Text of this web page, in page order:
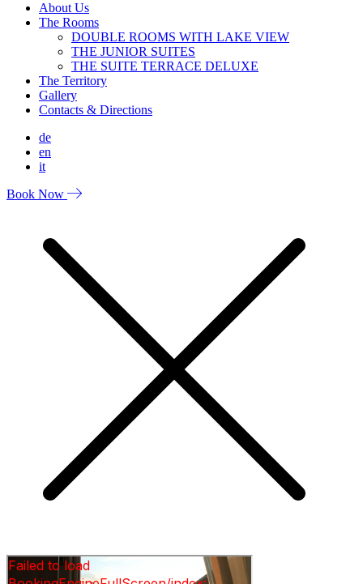
About Us
The Rooms
DOUBLE ROOMS WITH LAKE VIEW
THE JUNIOR SUITES
THE SUITE TERRACE DELUXE
The Territory
Gallery
Contacts & Directions
de
en
it
Book Now
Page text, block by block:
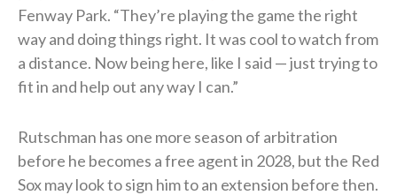
Fenway Park. “They’re playing the game the right
way and doing things right. It was cool to watch from
a distance. Now being here, like I said — just trying to
fit in and help out any way I can.”
Rutschman has one more season of arbitration
before he becomes a free agent in 2028, but the Red
Sox may look to sign him to an extension before then.
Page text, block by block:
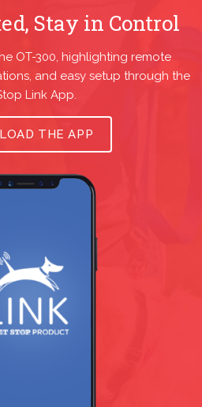
Stay in Control
OT-300, highlighting remote
and easy setup through the
Link App.
THE APP
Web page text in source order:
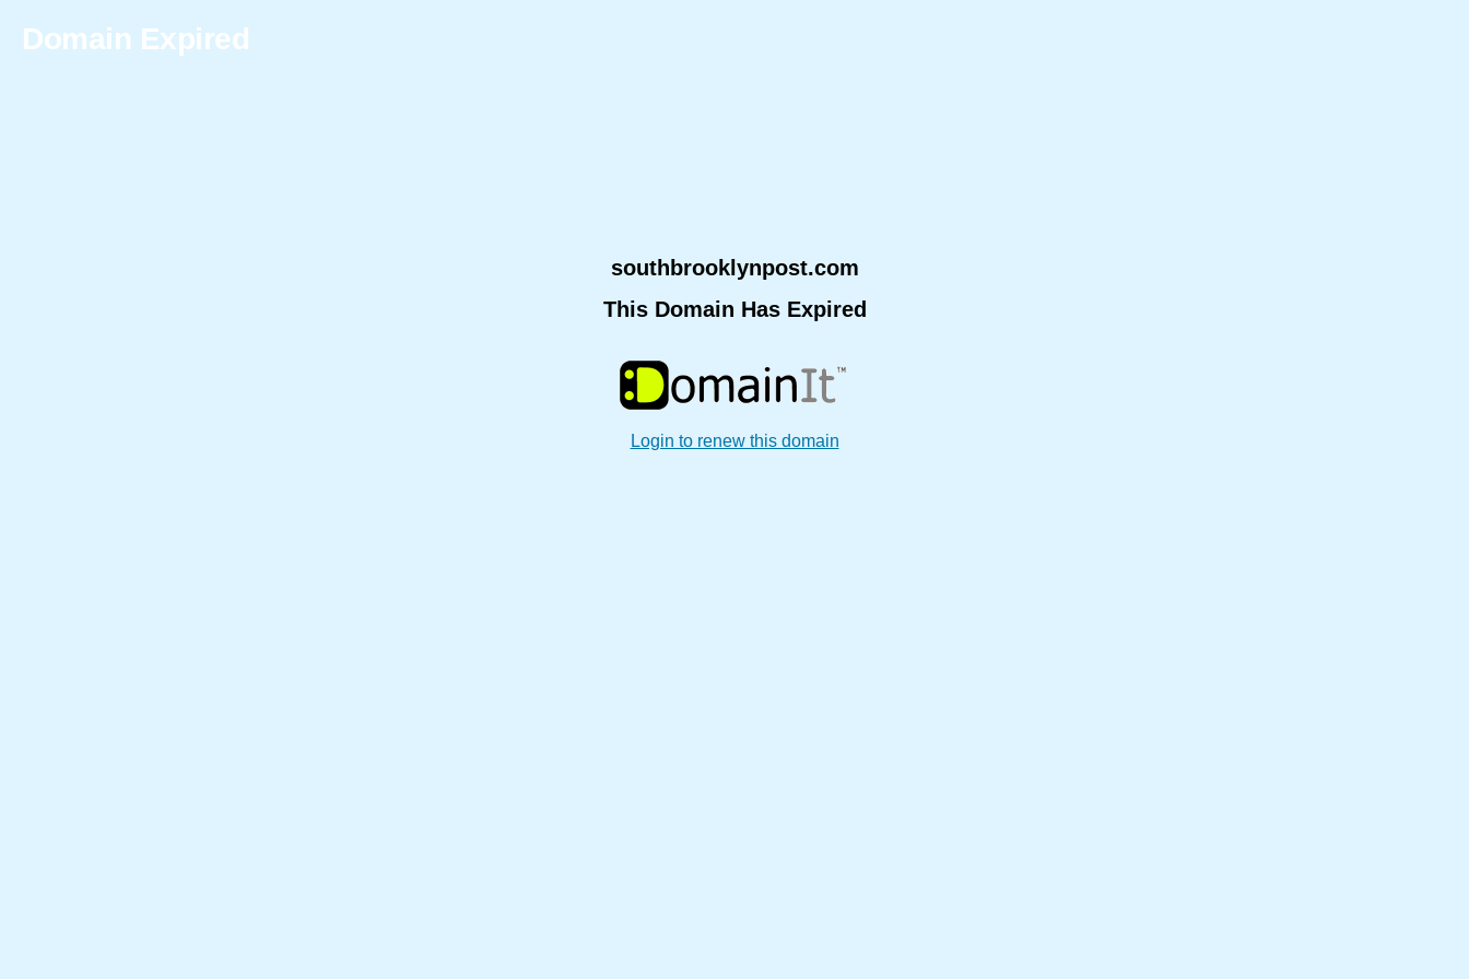
Domain Expired
southbrooklynpost.com
This Domain Has Expired
Login to renew this domain
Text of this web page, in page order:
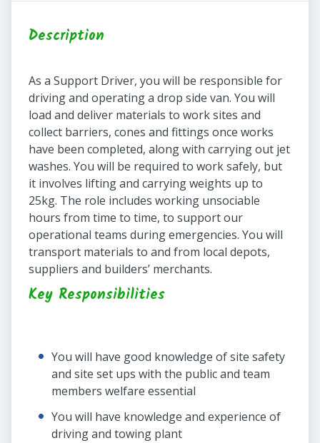
Description
As a Support Driver, you will be responsible for
driving and operating a drop side van. You will
load and deliver materials to work sites and
collect barriers, cones and fittings once works
have been completed, along with carrying out jet
washes. You will be required to work safely, but
it involves lifting and carrying weights up to
25kg. The role includes working unsociable
hours from time to time, to support our
operational teams during emergencies. You will
transport materials to and from local depots,
suppliers and builders’ merchants.
Key Responsibilities
You will have good knowledge of site safety
and site set ups with the public and team
members welfare essential
You will have knowledge and experience of
driving and towing plant
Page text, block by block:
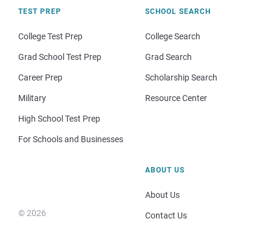
TEST PREP
College Test Prep
Grad School Test Prep
Career Prep
Military
High School Test Prep
For Schools and Businesses
SCHOOL SEARCH
College Search
Grad Search
Scholarship Search
Resource Center
© 2026
ABOUT US
About Us
Contact Us
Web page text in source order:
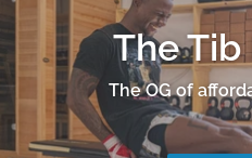
The
The OG of
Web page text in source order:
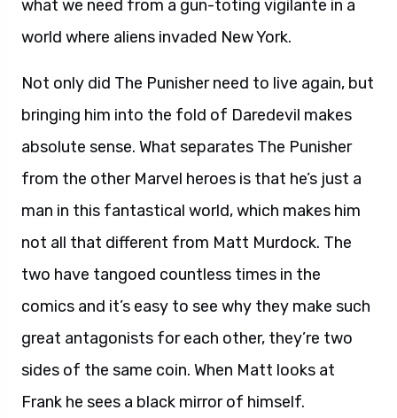
what we need from a gun-toting vigilante in a
world where aliens invaded New York.
Not only did The Punisher need to live again, but
bringing him into the fold of Daredevil makes
absolute sense. What separates The Punisher
from the other Marvel heroes is that he’s just a
man in this fantastical world, which makes him
not all that different from Matt Murdock. The
two have tangoed countless times in the
comics and it’s easy to see why they make such
great antagonists for each other, they’re two
sides of the same coin. When Matt looks at
Frank he sees a black mirror of himself.

YOUR ASSIGNMENT:
Above are entries with pictures among them. Write out exactly the lines from the one containing "Rutschman has one more season of arbitration" through the one containing "This Domain Has Expired", ends included, and leave those pictures out.

RESPONSE BELOW:
Rutschman has one more season of arbitration
before he becomes a free agent in 2028, but the Red
Sox may look to sign him to an extension before then.
Page text, block by block:
Stay in Control
OT-300, highlighting remote
and easy setup through the
Link App.
THE APP
Web page text in source order:
Domain Expired
southbrooklynpost.com
This Domain Has Expired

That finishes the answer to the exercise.